* **WHAT YOU HAVE TO DO**:
Wherever the string "track" appears in a line of the listing below, report that line.

************

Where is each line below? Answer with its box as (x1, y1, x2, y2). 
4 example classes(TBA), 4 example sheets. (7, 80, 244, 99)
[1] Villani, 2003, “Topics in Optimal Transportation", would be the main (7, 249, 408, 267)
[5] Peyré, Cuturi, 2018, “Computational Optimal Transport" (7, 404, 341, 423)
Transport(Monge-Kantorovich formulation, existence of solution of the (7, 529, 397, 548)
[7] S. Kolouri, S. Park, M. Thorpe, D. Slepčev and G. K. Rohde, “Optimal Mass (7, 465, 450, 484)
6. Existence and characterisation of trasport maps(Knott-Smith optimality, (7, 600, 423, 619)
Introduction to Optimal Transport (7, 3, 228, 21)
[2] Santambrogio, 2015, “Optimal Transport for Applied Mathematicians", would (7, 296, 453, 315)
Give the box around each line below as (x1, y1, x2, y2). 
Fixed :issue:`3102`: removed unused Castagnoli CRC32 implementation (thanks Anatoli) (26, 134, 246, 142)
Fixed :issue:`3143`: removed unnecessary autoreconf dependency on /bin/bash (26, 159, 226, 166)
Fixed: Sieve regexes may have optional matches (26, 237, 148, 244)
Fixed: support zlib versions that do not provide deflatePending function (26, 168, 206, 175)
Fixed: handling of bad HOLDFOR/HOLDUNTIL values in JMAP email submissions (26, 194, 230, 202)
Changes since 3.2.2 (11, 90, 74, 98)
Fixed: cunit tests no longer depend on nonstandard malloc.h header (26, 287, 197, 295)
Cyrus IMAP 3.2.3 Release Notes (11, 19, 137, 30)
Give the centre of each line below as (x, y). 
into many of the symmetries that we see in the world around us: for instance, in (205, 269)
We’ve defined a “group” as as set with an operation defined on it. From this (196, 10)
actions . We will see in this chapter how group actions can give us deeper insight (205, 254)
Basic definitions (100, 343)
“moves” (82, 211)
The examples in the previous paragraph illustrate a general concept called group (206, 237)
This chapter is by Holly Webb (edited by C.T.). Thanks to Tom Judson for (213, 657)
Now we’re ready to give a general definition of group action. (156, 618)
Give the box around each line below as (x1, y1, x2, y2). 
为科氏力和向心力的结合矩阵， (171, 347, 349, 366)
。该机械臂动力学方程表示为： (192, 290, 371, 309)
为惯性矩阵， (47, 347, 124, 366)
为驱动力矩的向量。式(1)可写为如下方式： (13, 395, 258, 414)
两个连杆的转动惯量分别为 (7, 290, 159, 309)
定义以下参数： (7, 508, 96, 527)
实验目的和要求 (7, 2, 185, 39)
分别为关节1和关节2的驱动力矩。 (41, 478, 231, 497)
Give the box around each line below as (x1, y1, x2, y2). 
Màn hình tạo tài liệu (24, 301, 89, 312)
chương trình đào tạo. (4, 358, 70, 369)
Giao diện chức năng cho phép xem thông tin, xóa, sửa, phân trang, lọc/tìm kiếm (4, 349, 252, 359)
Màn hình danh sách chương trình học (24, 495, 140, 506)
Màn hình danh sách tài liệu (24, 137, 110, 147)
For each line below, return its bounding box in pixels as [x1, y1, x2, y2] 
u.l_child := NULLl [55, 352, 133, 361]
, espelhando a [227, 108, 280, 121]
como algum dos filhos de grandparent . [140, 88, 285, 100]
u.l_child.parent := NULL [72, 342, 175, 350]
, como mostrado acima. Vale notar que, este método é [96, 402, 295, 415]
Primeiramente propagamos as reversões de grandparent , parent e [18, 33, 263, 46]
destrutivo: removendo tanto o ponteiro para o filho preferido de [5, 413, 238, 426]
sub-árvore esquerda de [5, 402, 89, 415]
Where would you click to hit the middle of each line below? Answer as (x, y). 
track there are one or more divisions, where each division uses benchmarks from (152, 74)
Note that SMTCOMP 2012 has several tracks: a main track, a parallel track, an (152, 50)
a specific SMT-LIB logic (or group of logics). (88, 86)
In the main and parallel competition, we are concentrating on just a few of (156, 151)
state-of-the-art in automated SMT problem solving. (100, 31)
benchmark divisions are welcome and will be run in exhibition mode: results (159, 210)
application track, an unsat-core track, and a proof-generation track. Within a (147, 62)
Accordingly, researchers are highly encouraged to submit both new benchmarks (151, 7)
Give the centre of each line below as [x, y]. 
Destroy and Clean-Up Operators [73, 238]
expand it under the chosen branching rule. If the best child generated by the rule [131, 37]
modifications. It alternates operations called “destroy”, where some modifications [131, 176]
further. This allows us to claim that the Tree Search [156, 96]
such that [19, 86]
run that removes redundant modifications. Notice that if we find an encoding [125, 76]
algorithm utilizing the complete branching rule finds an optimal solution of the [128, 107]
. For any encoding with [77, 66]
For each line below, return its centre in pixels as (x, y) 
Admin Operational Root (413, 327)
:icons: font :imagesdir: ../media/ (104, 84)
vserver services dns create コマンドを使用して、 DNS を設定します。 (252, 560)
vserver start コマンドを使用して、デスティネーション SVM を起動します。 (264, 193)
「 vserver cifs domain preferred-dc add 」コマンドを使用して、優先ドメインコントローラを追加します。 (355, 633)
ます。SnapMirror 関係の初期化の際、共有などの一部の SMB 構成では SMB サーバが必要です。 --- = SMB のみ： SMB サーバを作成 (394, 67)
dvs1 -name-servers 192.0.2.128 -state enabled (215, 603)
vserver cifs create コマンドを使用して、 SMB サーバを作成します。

************

* **RESPONSE TO THIS TASK**:
track there are one or more divisions, where each division uses benchmarks from (152, 74)
Note that SMTCOMP 2012 has several tracks: a main track, a parallel track, an (152, 50)
application track, an unsat-core track, and a proof-generation track. Within a (147, 62)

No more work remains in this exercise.